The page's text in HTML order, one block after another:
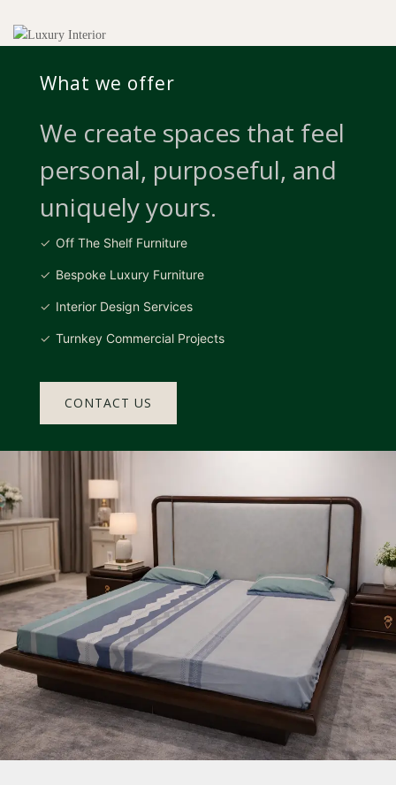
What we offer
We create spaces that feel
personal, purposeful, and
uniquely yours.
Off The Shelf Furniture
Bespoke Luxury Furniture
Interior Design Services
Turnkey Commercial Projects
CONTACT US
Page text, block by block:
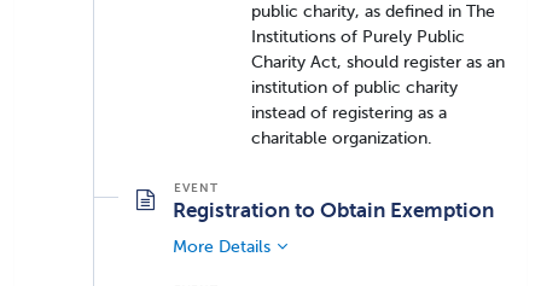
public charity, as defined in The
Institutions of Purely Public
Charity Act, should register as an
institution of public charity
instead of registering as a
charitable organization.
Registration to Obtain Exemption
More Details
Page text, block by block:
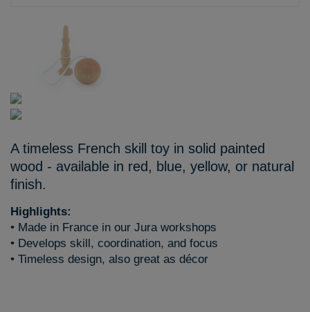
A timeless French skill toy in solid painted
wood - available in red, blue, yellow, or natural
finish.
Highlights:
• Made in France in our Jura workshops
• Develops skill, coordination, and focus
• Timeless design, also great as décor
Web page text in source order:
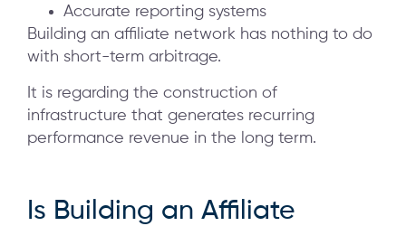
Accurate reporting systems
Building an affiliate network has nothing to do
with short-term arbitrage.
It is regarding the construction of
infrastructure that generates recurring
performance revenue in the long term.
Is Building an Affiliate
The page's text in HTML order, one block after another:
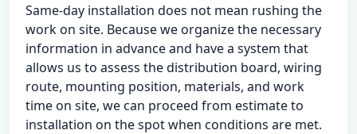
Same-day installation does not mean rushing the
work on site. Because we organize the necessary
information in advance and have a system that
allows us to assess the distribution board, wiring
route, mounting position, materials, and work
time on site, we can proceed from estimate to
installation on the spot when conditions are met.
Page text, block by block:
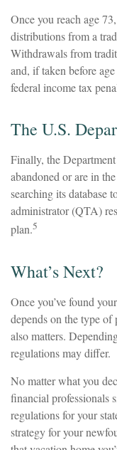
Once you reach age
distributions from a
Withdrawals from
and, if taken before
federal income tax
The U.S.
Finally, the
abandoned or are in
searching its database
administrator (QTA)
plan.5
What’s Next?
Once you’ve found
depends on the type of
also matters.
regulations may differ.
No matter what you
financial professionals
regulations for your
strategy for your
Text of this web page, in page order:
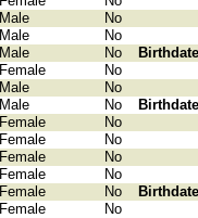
...
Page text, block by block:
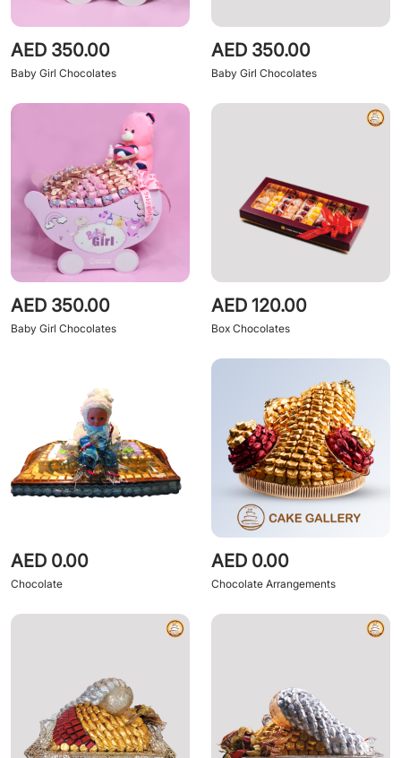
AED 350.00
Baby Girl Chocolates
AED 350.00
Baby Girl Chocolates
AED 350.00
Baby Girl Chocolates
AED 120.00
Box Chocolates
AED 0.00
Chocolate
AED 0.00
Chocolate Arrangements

▶ Exercise directions
While skipping the pictures, transcribe the data above from the line showing "Web page text" through the line showing "Text of this", exactly and with both ends.

▶ Output for this task
Web page text in source order:
Accurate reporting systems
Building an affiliate network has nothing to do
with short-term arbitrage.
It is regarding the construction of
infrastructure that generates recurring
performance revenue in the long term.
Is Building an Affiliate
The page's text in HTML order, one block after another:
Same-day installation does not mean rushing the
work on site. Because we organize the necessary
information in advance and have a system that
allows us to assess the distribution board, wiring
route, mounting position, materials, and work
time on site, we can proceed from estimate to
installation on the spot when conditions are met.
Page text, block by block:
Once you reach age
distributions from a
Withdrawals from
and, if taken before
federal income tax
The U.S.
Finally, the
abandoned or are in
searching its database
administrator (QTA)
plan.5
What’s Next?
Once you’ve found
depends on the type of
also matters.
regulations may differ.
No matter what you
financial professionals
regulations for your
strategy for your
Text of this web page, in page order:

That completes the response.